Recorded data
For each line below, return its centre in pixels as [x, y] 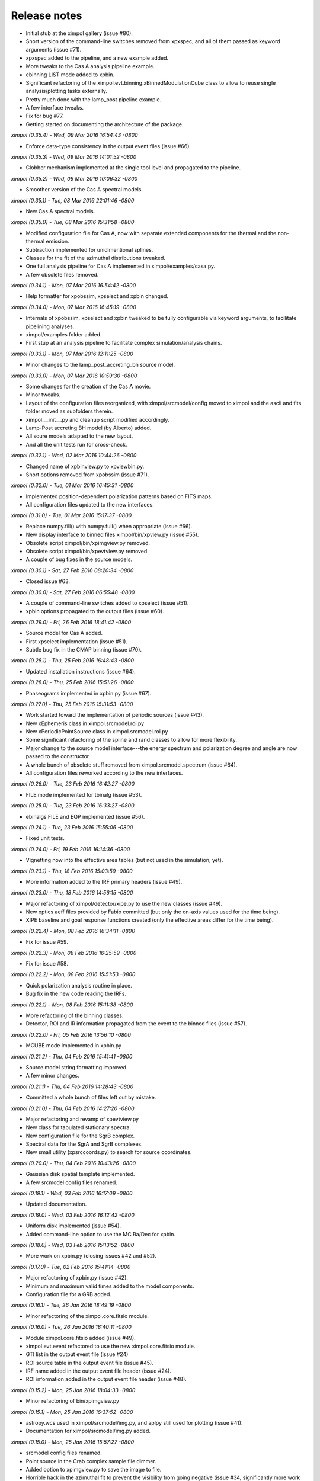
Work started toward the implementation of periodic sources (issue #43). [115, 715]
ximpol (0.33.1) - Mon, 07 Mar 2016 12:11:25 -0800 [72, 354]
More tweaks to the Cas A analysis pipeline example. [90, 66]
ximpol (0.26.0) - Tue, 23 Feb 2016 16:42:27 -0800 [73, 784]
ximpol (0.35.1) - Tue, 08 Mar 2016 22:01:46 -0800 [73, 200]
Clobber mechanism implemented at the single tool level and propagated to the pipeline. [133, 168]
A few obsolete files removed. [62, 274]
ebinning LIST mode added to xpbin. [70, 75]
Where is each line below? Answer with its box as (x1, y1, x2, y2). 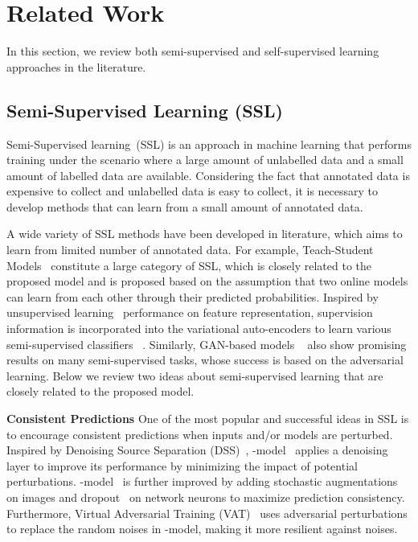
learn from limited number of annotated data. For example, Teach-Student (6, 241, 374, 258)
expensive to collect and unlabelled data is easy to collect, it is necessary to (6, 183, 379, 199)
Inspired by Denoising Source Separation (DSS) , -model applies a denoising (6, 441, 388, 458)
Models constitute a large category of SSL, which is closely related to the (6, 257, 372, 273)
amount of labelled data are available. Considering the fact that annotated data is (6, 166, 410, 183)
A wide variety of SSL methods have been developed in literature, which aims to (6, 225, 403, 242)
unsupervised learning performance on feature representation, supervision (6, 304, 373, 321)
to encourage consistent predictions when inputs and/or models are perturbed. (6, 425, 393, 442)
==
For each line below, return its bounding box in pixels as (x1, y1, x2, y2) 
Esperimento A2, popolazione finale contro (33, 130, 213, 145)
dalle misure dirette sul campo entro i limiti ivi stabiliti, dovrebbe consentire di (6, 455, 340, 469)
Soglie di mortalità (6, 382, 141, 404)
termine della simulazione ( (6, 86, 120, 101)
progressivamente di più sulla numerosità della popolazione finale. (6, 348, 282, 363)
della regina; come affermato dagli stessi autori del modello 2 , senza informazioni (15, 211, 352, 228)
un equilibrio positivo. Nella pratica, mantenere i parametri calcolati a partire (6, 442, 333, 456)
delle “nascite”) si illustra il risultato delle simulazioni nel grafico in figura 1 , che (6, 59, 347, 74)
* * *
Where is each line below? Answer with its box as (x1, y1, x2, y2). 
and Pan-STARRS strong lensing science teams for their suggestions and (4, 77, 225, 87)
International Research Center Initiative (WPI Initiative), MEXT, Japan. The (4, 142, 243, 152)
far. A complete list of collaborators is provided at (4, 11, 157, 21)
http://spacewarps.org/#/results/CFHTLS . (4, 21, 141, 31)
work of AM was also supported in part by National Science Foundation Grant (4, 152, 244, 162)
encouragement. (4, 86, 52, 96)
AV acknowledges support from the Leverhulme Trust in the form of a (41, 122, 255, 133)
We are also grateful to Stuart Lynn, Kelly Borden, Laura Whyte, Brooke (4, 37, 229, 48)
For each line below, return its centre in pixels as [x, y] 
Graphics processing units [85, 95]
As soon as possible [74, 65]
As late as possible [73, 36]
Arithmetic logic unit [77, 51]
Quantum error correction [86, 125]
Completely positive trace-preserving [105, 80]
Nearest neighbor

Work task — Look above for every line with the word "from" and copy it.

Your response —
learn from limited number of annotated data. For example, Teach-Student (6, 241, 374, 258)
AV acknowledges support from the Leverhulme Trust in the form of a (41, 122, 255, 133)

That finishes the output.